(Records contained in a dataset)
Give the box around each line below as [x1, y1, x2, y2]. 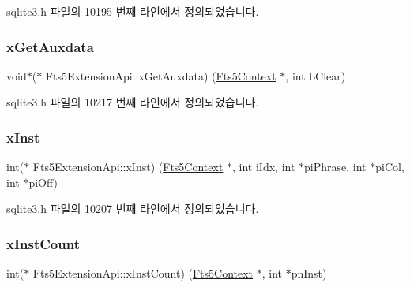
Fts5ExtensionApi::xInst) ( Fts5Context [32, 158, 224, 175]
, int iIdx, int [232, 158, 295, 175]
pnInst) [291, 265, 327, 281]
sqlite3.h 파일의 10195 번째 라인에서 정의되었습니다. [6, 3, 259, 19]
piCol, [375, 158, 404, 175]
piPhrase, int [304, 158, 367, 175]
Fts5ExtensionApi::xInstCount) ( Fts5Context [32, 265, 254, 281]
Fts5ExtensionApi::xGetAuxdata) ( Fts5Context [45, 67, 276, 84]
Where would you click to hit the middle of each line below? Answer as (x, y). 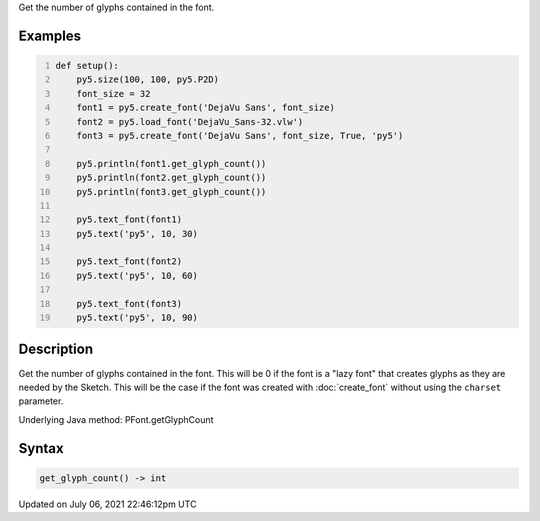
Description (56, 349)
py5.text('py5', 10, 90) (137, 318)
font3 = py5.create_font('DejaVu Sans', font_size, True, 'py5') (240, 135)
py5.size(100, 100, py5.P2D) (148, 79)
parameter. (41, 401)
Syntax (41, 448)
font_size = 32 (113, 93)
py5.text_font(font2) (129, 261)

→ Assignment:
Exactly as they appear, print the lines from the one holding "py5.size(100, 100, py5.P2D) (148, 79)" through the final line of the entries, and no others.

→ Expected output:
py5.size(100, 100, py5.P2D) (148, 79)
parameter. (41, 401)
Syntax (41, 448)
font_size = 32 (113, 93)
py5.text_font(font2) (129, 261)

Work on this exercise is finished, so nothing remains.